Message 18 of 44 (7467)
03-21-2002 6:04 AM
Reply to: Message 14 by TrueCreation
03-20-2002 10:55 PM


[QUOTE]Originally posted by TrueCreation:
[b]
quote:
Originally posted by TrueCreation:
"Prove to me that these magnitudes were possible- why don't wee see them today?"
--Lower mantle viscosity, a higher convection rate of the mantle from a heat produced out of high radionuclei decay rate in the outer core.

Can you show how the conditions you describe came to be, why they weren't extant before the "flood", & why they no longer exist? Please don't dredge up Brown or Baumgardner again, they both assume initial conditions without evidential basis. I've been digging for this for several posts now culminating in message 253 at .
http://www.evcforum.net/cgi-bin/dm.cgi?action=page&f=1&t=29&p=17
Saying you have the mechanism when all you have is a wish list of phenomena you need to be true is a bit rich, mate.
You need positive evidence that ;
1/ There was a lower mantle viscosity for a year, & provide a model that allows this to start & stop within the flood time scale.
2/ That radioactive decay was significantly different 4,500 years ago. Despite positive evidence that at high temperatures & pressure half lives show little to no variation. Also, you need to explain why this radioactive decay occurred during the flood year only. What CAUSED the rate of decay to increase for a year, then return to "normal" levels? It must've done, or the continents would've been hurtling around since creation, according to you.
If you can’t do this, point 1/ is falsified, & you STILL need to explain the alleged high rate of continental drift you assert occurred 4,500 years ago.
Mark
------------------
Occam's razor is not for shaving with.
[This message has been edited by mark24, 03-21-2002]

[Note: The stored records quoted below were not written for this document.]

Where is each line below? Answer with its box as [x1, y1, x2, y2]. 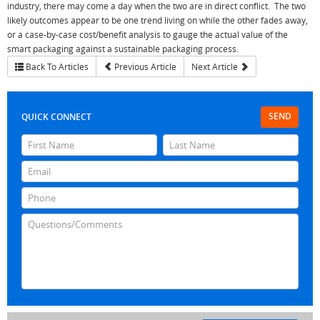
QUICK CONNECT [21, 111, 91, 123]
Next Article [191, 61, 240, 72]
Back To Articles [24, 61, 89, 72]
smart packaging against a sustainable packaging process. [7, 43, 239, 54]
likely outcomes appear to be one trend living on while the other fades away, [7, 14, 308, 26]
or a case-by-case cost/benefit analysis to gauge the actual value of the [7, 29, 288, 40]
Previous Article [112, 61, 176, 72]
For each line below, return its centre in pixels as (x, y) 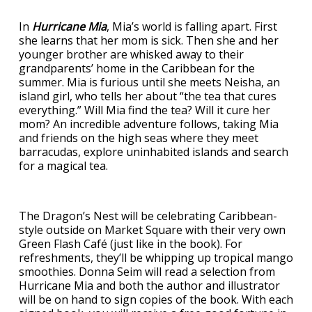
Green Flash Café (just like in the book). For (131, 244)
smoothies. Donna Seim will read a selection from (147, 272)
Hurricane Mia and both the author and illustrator (149, 286)
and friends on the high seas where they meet (139, 138)
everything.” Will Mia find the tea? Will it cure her (145, 110)
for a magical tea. (63, 166)
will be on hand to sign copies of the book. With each (156, 299)
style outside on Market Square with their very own (152, 230)
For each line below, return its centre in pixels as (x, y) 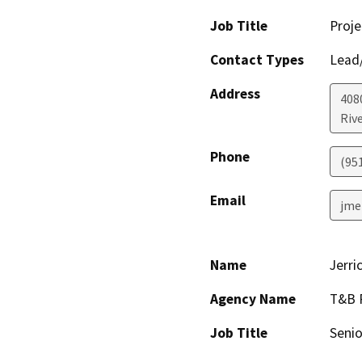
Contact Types (257, 59)
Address (235, 93)
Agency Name (253, 299)
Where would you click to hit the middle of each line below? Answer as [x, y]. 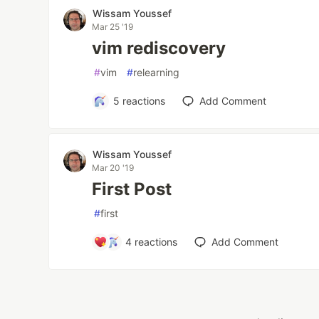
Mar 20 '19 [113, 168]
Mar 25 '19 [113, 27]
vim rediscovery [159, 48]
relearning [157, 72]
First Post [132, 189]
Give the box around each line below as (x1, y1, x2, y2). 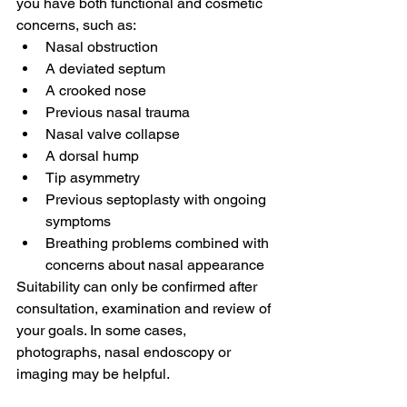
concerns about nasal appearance (45, 256, 264, 273)
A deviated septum (45, 60, 165, 77)
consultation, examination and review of (16, 300, 274, 317)
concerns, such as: (16, 16, 136, 34)
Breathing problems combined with (45, 234, 273, 252)
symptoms (45, 213, 111, 230)
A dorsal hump (45, 147, 139, 164)
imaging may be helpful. (16, 365, 170, 382)
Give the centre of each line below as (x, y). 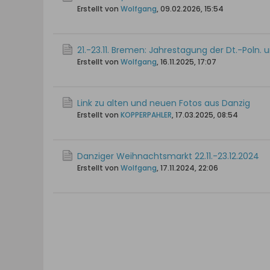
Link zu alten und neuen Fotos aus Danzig (164, 103)
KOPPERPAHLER (146, 115)
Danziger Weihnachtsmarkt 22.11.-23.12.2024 (168, 156)
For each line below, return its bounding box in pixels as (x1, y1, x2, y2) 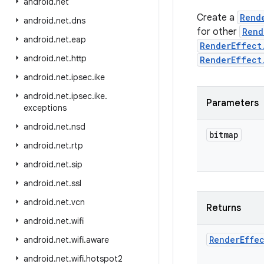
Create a (197, 12, 237, 24)
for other (197, 26, 239, 38)
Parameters (206, 97, 259, 109)
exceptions (24, 103, 67, 113)
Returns (206, 202, 241, 214)
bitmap (209, 129, 239, 140)
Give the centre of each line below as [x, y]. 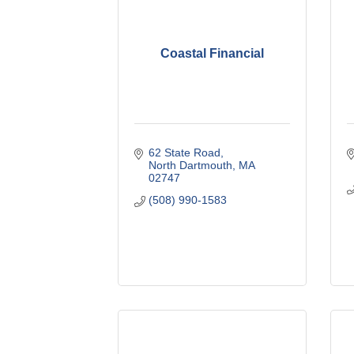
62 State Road [184, 152]
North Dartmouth [190, 165]
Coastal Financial [213, 53]

This message is a reply to:
 Message 14 by TrueCreation, posted 03-20-2002 10:55 PM TrueCreation has replied

Replies to this message:
 Message 19 by quicksink, posted 03-21-2002 7:56 AM mark24 has not replied
 Message 28 by TrueCreation, posted 03-21-2002 7:26 PM mark24 has replied

  
mark24
Member (Idle past 5221 days)
Posts: 3857
From: UK
Joined: 12-01-2001


Message 22 of 44 (7480)
03-21-2002 9:21 AM
Reply to: Message 21 by Joe Meert
03-21-2002 9:07 AM


Joe,
So there are magnetic "anomalies" on land as well? Could you post a ref, or e-mail me with one,
thanks,
Mark
------------------
Occam's razor is not for shaving with.
[This message has been edited by mark24, 03-21-2002]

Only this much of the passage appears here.